Fox Amadeus
Fox Amadeus

Reputation: 326

Arrow function vs. bound function

While reading the article I was a bit confused about the following quote.

The problem here is that each time an => is encountered, it creates a new copy of the arrow function.

What did the author mean by a new copy each time? A new copy of what? What is each time? Where can I find a reference which fully encompasses usage and execution flow of arrow function with creating a new copy each time?

It would be clear if the author wrote a new instance of the arrow function. But he wrote a new copy of the arrow function. Moreover please don't give me more simplified explanations in comparison with the MDN of how arrow function works. Just answer why the author wrote copy instead of instance or maybe not instead. And answer where that each time happens in context of his article and code chunks.

Upvotes: 4

Views: 590

Answers (2)

eisbehr
eisbehr

Reputation: 12452

It belongs to the fact that arrow function can't use this the way you might know it from other things. You can't bind or pass any context to an arrow function. And that bind always creates a copy of the function object.

This together explains the example in the article. First off, they use a normal function, to be able to bind this to it. On the the second step, they overwrite the original function object itself with the new copy of the function with the correct binding.
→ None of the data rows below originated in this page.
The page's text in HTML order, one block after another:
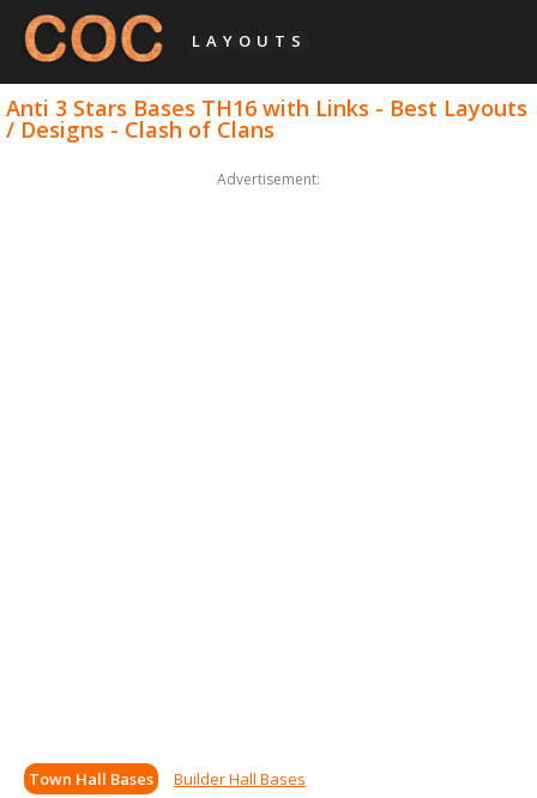
LAYOUTS
Anti 3 Stars Bases TH16 with Links - Best Layouts
/ Designs - Clash of Clans
Advertisement:
Town Hall Bases Builder Hall Bases
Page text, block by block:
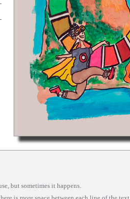
but sometimes it happens.
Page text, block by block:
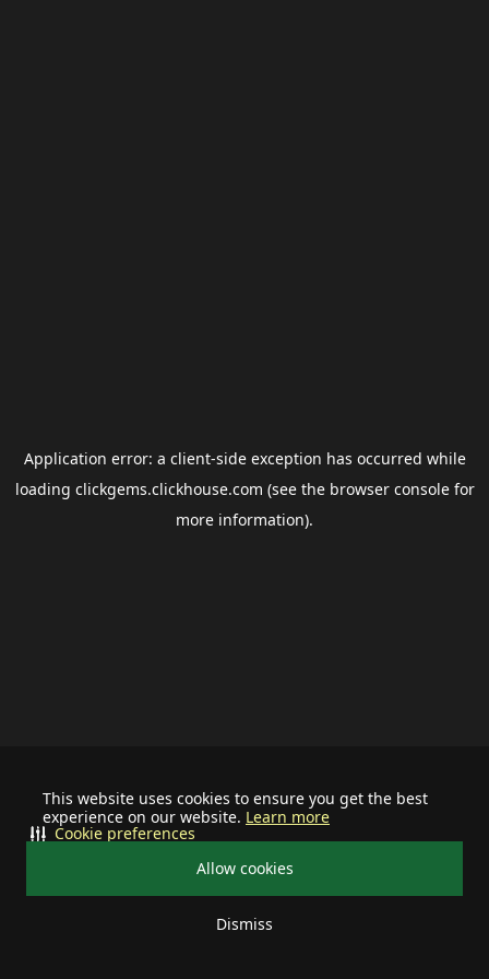
This website uses cookies to ensure you get the best
experience on our website. Learn more
Allow cookies
Dismiss
Cookie preferences
Application error: a client-side exception has occurred while
loading clickgems.clickhouse.com (see the browser consolefor
more information).
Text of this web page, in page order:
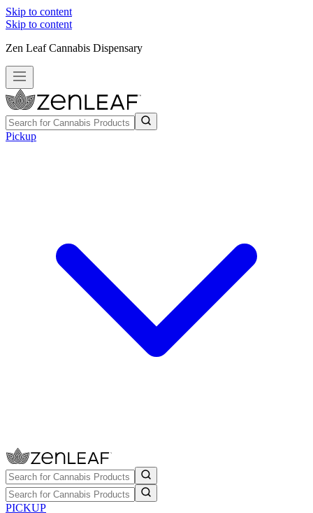
Skip to content
Skip to content
Zen Leaf Cannabis Dispensary
Pickup
PICKUP
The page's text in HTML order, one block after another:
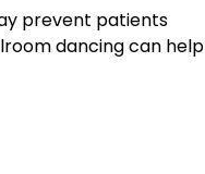
prevent patients
dancing can help
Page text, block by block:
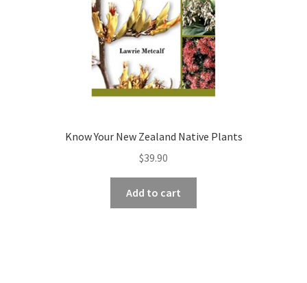
Know Your New Zealand Native Plants
$39.90
Add to cart
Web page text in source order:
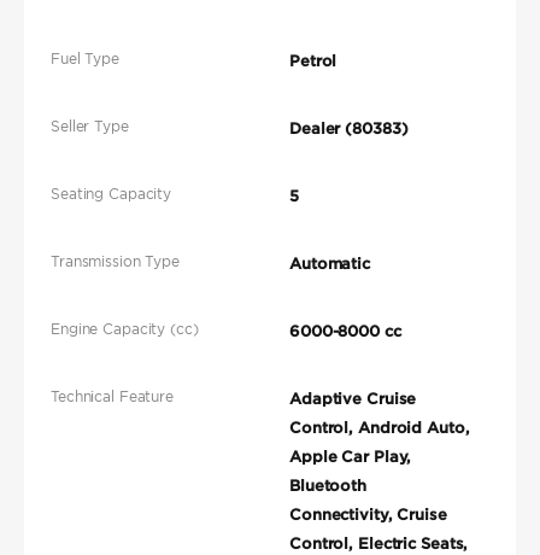
Fuel Type Petrol
Seller Type Dealer (80383)
Seating Capacity 5
Transmission Type Automatic
Engine Capacity (cc) 6000-8000 cc
Technical Feature
Adaptive Cruise
Control, Android Auto,
Apple Car Play,
Bluetooth
Connectivity, Cruise
Control, Electric Seats,
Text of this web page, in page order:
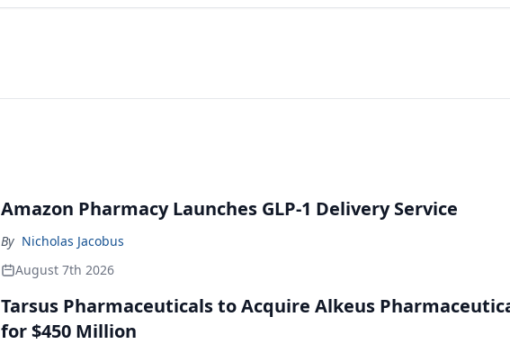
Amazon Pharmacy Launches GLP-1 Delivery Service
By Nicholas Jacobus
August 7th 2026
Tarsus Pharmaceuticals to Acquire Alkeus
for $450 Million
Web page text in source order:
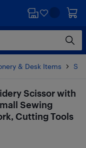
& Desk Items
Scissor with
Sewing
Cutting Tools
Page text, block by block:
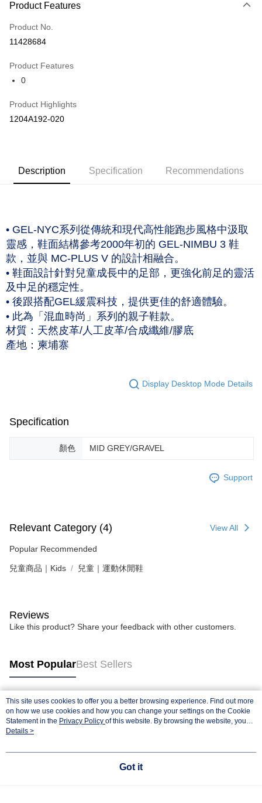
Credit Card (Full Payment)
Credit Card Installments
Taiwan Cooperative Bank
Hua Nan Commercial Bank
Savings Bank
Cathay United Bank
Union Bank of Taiwan
Far Eastern International Bank
Shipping Method
付款後全家取貨(僅限台灣本島，離島恕不配送) 預計5-7個工
付款後萊爾富取貨(僅限台灣本島，離島恕不配送) 預計5-7個
工作天到貨
付款後7-11取貨(僅限台灣本島，離島恕不配送) 預計5-7個工
作天到貨
NT$60/order | Free shipping on orders of NT$1,000 or more
黑貓宅急便 (僅限台灣本島，離島恕不配送) 預計2-3個工作天到貨
NT$120/order | Free shipping on orders of NT$1,500 or more
Product Features
Product No.
11428684
Product Features
0
Product Highlights
1204A192-020
Description Specification Recommendations
• GEL-NYC系列從傳統和現代高性能跑步風格中汲取
靈感，鞋面結構參考2000年初的 GEL-NIMBU 3 鞋
款，並與 MC-PLUS V 的設計相融合。
• 鞋面設計針對兒童成長中的足部，更強化前足的靈活
及中足的穩定性。
• 後跟搭配GEL緩震科技，提供更佳的舒適體驗。
• 此為「混血時尚」系列的親子鞋款。
材質：天然皮革/人工皮革/合成纖維/膠底
產地：柬埔寨
Display Desktop Mode Details
Specification
顏色 MID GREY/GRAVEL
Support
Relevant Category (4) View All
Popular Recommended
兒童商品｜Kids 兒童｜運動休閒鞋
Reviews
Like this product? Share your feedback with other customers.
Most PopularBest Sellers
Popular Tags
This site uses cookies to offer you a better browsing experience. Find out more
on how we use cookies and how you can change your settings on the Cookie
Statement in the Privacy Policy of this website. By browsing the website, you
agree to our use of cookies as described in our Cookie Statement.
Details >
Got it
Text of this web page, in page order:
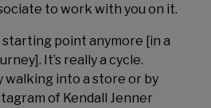
to work with you on it.
starting point anymore [in a
It’s really a cycle.
walking into a store or by
of Kendall Jenner
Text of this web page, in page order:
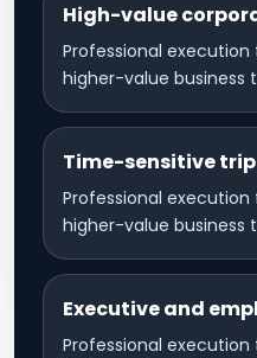
High-value
Professional
higher-value business
Time-sensitive
Professional
higher-value business
Executive and
Professional
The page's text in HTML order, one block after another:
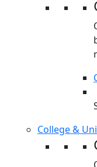
College &
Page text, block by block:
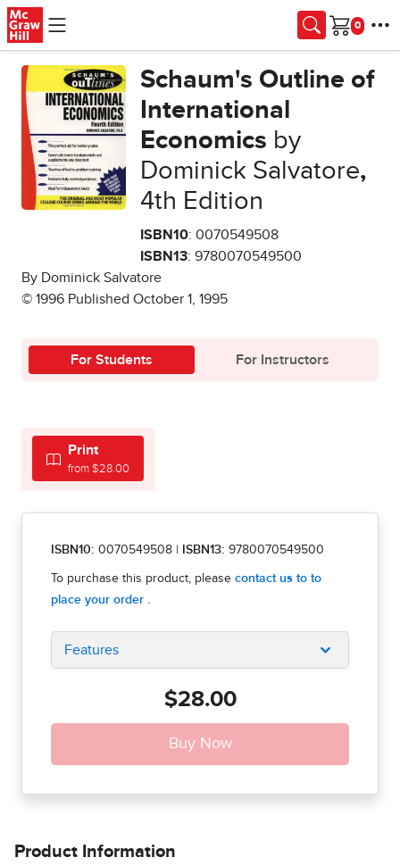
Skip to main content
Cart
Schaum's Outline of
International
Economics by
Dominick Salvatore,
4th Edition
ISBN10: 0070549508
ISBN13: 9780070549500
By Dominick Salvatore
© 1996 Published October 1, 1995
For Students For Instructors
Print
from $28.00
ISBN10: 0070549508 ISBN13: 9780070549500
Features
$28.00
Product Information
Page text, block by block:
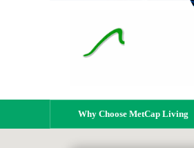
Why Choose MetCap Living
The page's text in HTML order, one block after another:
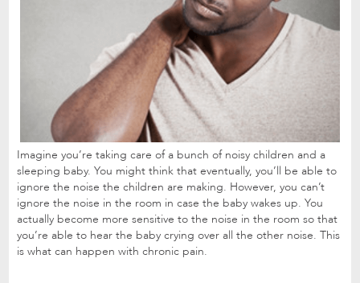
Imagine you’re taking care of a bunch of noisy children and a
sleeping baby. You might think that eventually, you’ll be able to
ignore the noise the children are making. However, you can’t
ignore the noise in the room in case the baby wakes up. You
actually become more sensitive to the noise in the room so that
you’re able to hear the baby crying over all the other noise. This
is what can happen with chronic pain.
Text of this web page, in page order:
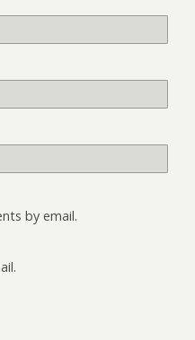
by email.
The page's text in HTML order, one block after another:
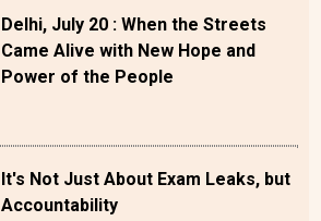
Delhi, July 20 : When the Streets
Came Alive with New Hope and
Power of the People
It's Not Just About Exam Leaks, but
Accountability
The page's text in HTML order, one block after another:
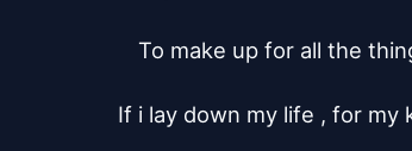
To make up for all the
If i lay down my life , for my
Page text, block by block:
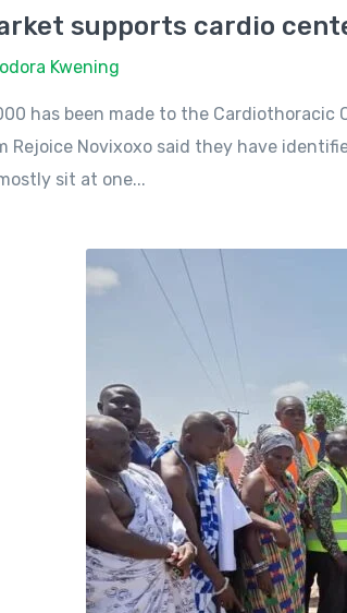
supports cardio
Kwening
has been made to the Cardiothoracic
Rejoice Novixoxo said they have
sit at one...
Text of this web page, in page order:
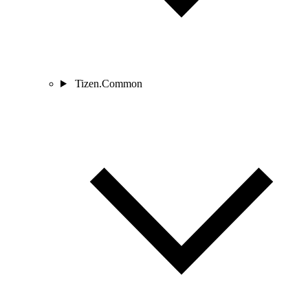
Tizen.Common
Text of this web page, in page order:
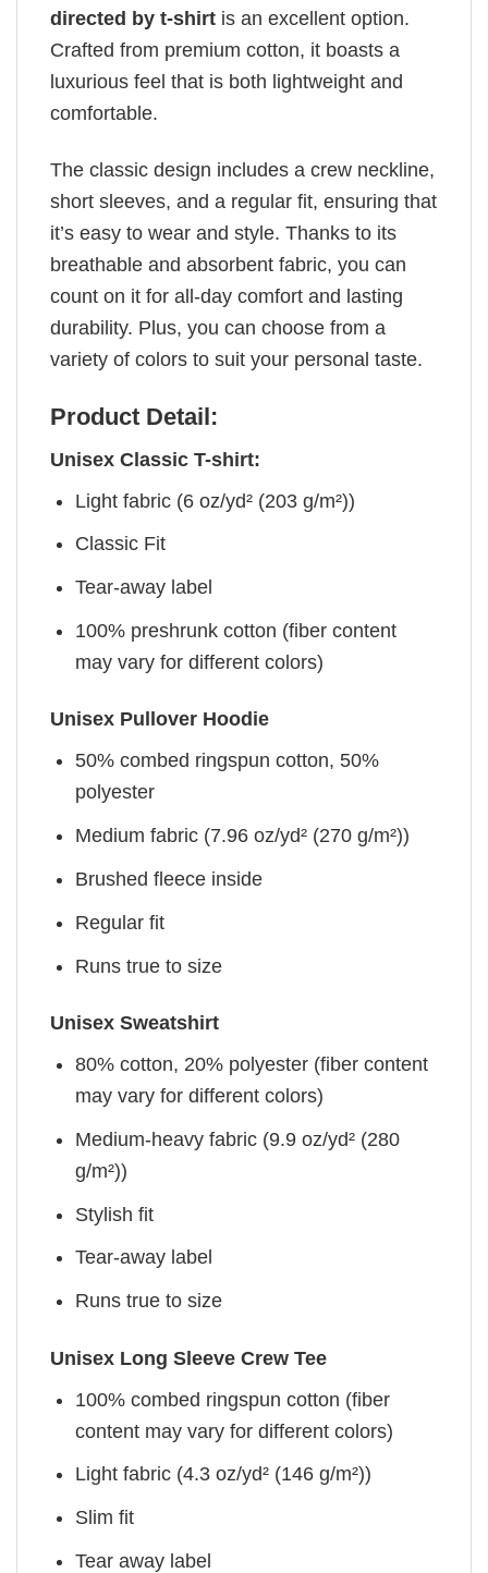
directed by t-shirt is an excellent option.
Crafted from premium cotton, it boasts a
luxurious feel that is both lightweight and
comfortable.
The classic design includes a crew neckline,
short sleeves, and a regular fit, ensuring that
it’s easy to wear and style. Thanks to its
breathable and absorbent fabric, you can
count on it for all-day comfort and lasting
durability. Plus, you can choose from a
variety of colors to suit your personal taste.
Product Detail:
Unisex Classic T-shirt:
Light fabric (6 oz/yd² (203 g/m²))
Classic Fit
Tear-away label
100% preshrunk cotton (fiber content
may vary for different colors)
Unisex Pullover Hoodie
50% combed ringspun cotton, 50%
polyester
Medium fabric (7.96 oz/yd² (270 g/m²))
Brushed fleece inside
Regular fit
Runs true to size
Unisex Sweatshirt
80% cotton, 20% polyester (fiber content
may vary for different colors)
Medium-heavy fabric (9.9 oz/yd² (280
g/m²))
Stylish fit
Tear-away label
Runs true to size
Unisex Long Sleeve Crew Tee
100% combed ringspun cotton (fiber
content may vary for different colors)
Light fabric (4.3 oz/yd² (146 g/m²))
Slim fit
Tear away label
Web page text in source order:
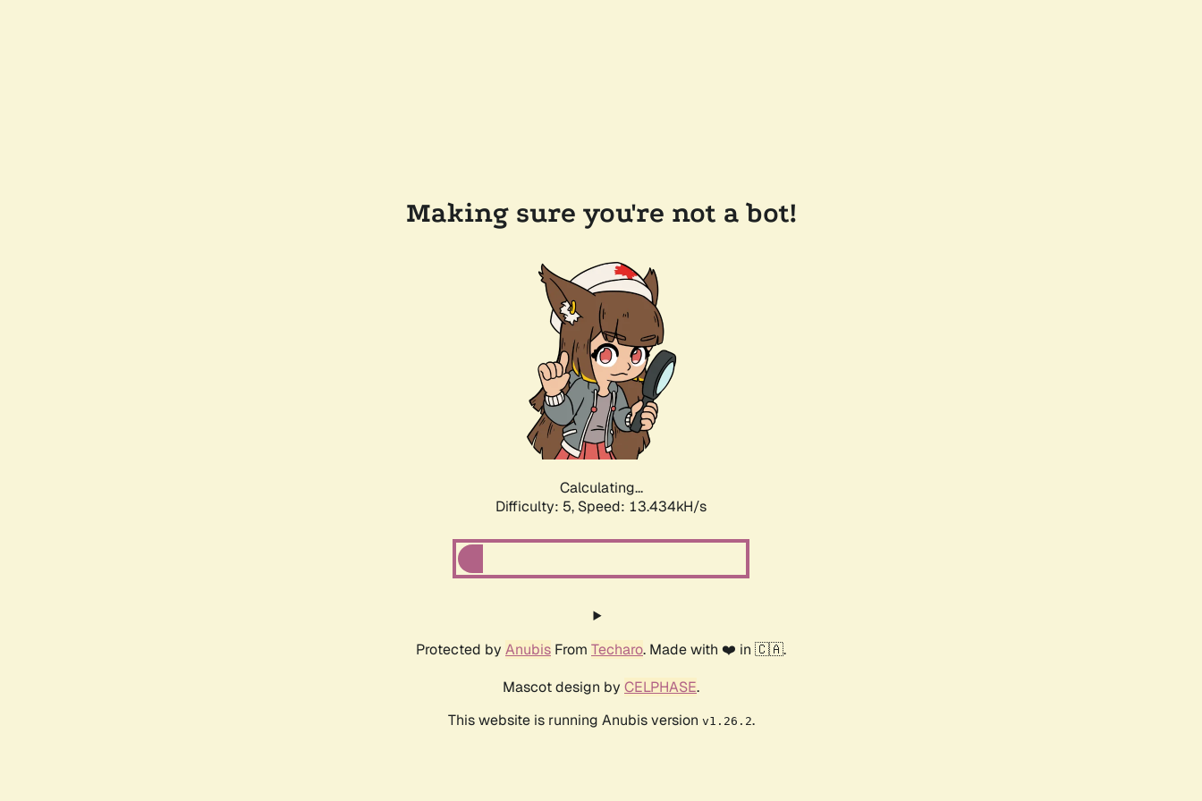
Making sure you're not a bot!
Calculating...
Difficulty: 5, Speed: 15.483kH/s
Protected by Anubis From Techaro. Made with ❤️ in 🇨🇦.
Mascot design by CELPHASE.
This website is running Anubis version v1.26.2.
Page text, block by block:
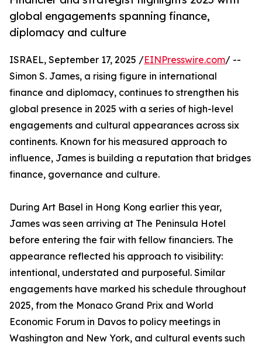
global engagements spanning finance,
diplomacy and culture
ISRAEL, September 17, 2025 /EINPresswire.com/ --
Simon S. James, a rising figure in international
finance and diplomacy, continues to strengthen his
global presence in 2025 with a series of high-level
engagements and cultural appearances across six
continents. Known for his measured approach to
influence, James is building a reputation that bridges
finance, governance and culture.
During Art Basel in Hong Kong earlier this year,
James was seen arriving at The Peninsula Hotel
before entering the fair with fellow financiers. The
appearance reflected his approach to visibility:
intentional, understated and purposeful. Similar
engagements have marked his schedule throughout
2025, from the Monaco Grand Prix and World
Economic Forum in Davos to policy meetings in
Washington and New York, and cultural events such
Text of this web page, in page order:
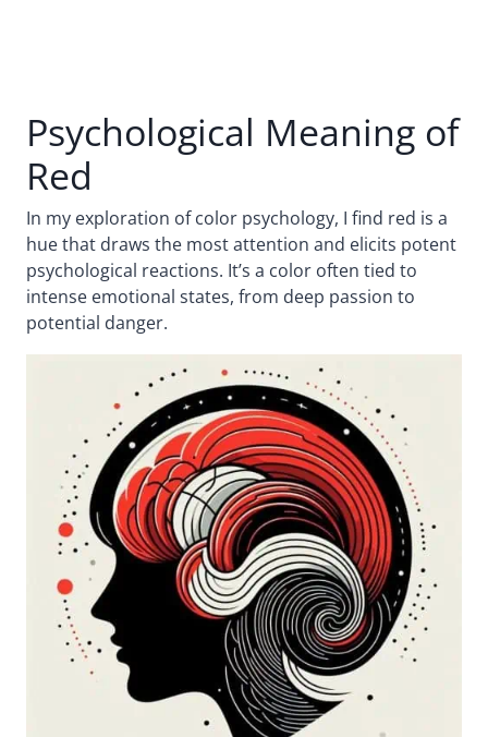
Psychological Meaning of
Red
In my exploration of color psychology, I find red is a
hue that draws the most attention and elicits potent
psychological reactions. It’s a color often tied to
intense emotional states, from deep passion to
potential danger.
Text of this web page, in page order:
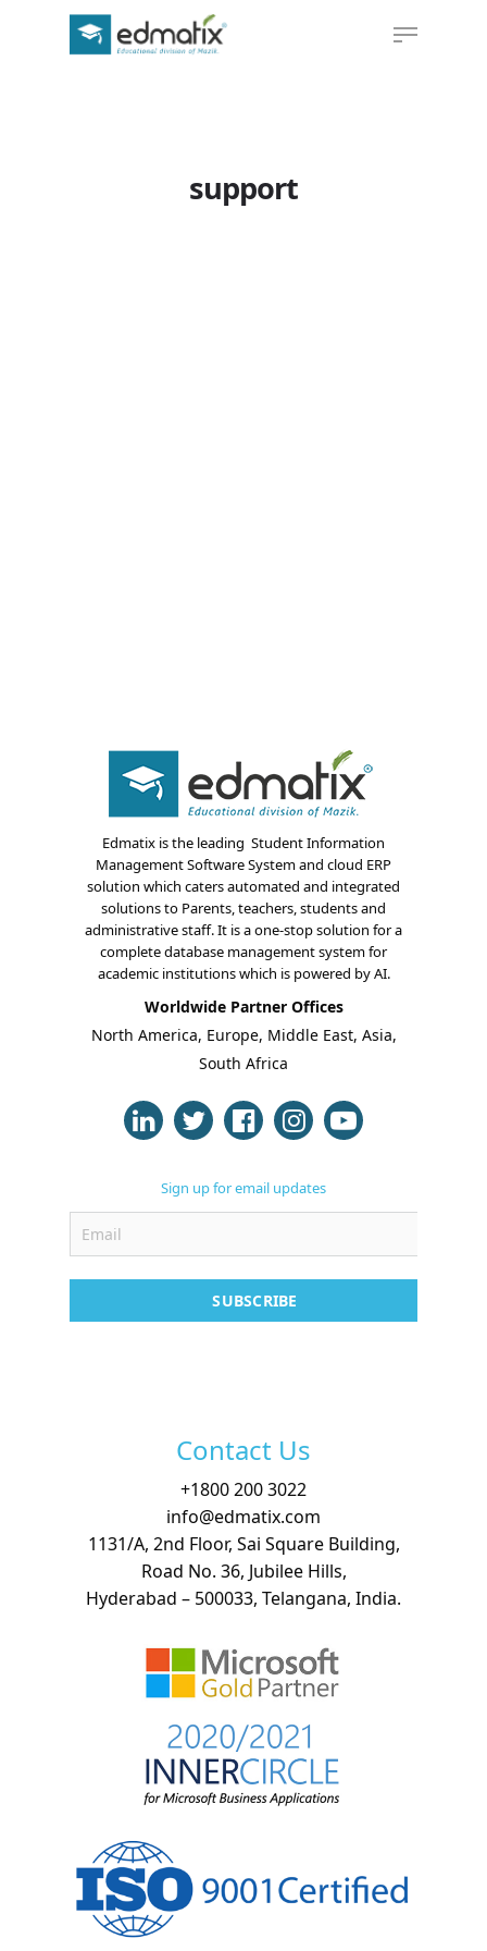
support
Edmatix is the leading Student Information
Management Software System and cloud ERP
solution which caters automated and integrated
solutions to Parents, teachers, students and
administrative staff. It is a one-stop solution for a
complete database management system for
academic institutions which is powered by AI.
Worldwide Partner Offices
North America, Europe, Middle East, Asia,
South Africa
Sign up for email updates
SUBSCRIBE
Contact Us
+1800 200 3022
info@edmatix.com
1131/A, 2nd Floor, Sai Square Building,
Road No. 36, Jubilee Hills,
Hyderabad – 500033, Telangana, India.
About Us
Blogs
Modules
Solutions
Online Classes
Case Studies
Contact
Free Demo

This is a huge performance boost, because you only have to do it once, and not on any future call.

An example for the this problem:

function testNormal() {
  // 'this' is the object, passed below by 'bind'
  console.log(this);
}

var testArrow = () => {
  // 'this' is always the current parent
  // there is no way to pass an other value to 'this' in an arrow function
  console.log(this);
}

testNormal.bind({data: 'test'})();
testArrow.bind({data: 'test'})();

Upvotes: 1

pwolaq
pwolaq

Reputation: 6381

const fn = () => {}

is basically the same as old

const fn = (function(){}).bind(this);

Function.prototype.bind returns a new function on every invocation. That's why it is a good idea to store bound function somewhere instead of creating it on every encounter.